[Records contained in a dataset]
----------------------------------------
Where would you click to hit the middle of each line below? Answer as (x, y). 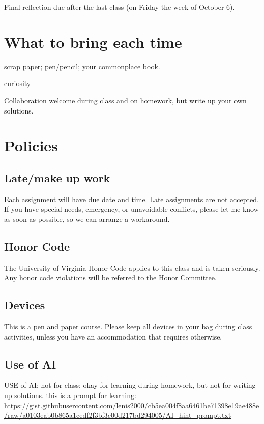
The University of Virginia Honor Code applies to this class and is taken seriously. (132, 267)
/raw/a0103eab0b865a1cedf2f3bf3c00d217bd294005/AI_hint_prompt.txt (118, 415)
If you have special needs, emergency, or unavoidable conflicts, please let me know (131, 209)
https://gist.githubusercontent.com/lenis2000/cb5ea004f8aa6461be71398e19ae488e (132, 405)
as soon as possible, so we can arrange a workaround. (87, 219)
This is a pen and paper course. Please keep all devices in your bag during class (128, 327)
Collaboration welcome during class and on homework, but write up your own (125, 100)
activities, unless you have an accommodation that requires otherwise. (113, 336)
----------------------------------------
### [WORK ORDER]
From the line containing "Collaboration welcome during" to the last line of the records above, please write out every line exactly and add nothing.

### [EXERCISE RESPONSE]
Collaboration welcome during class and on homework, but write up your own (125, 100)
activities, unless you have an accommodation that requires otherwise. (113, 336)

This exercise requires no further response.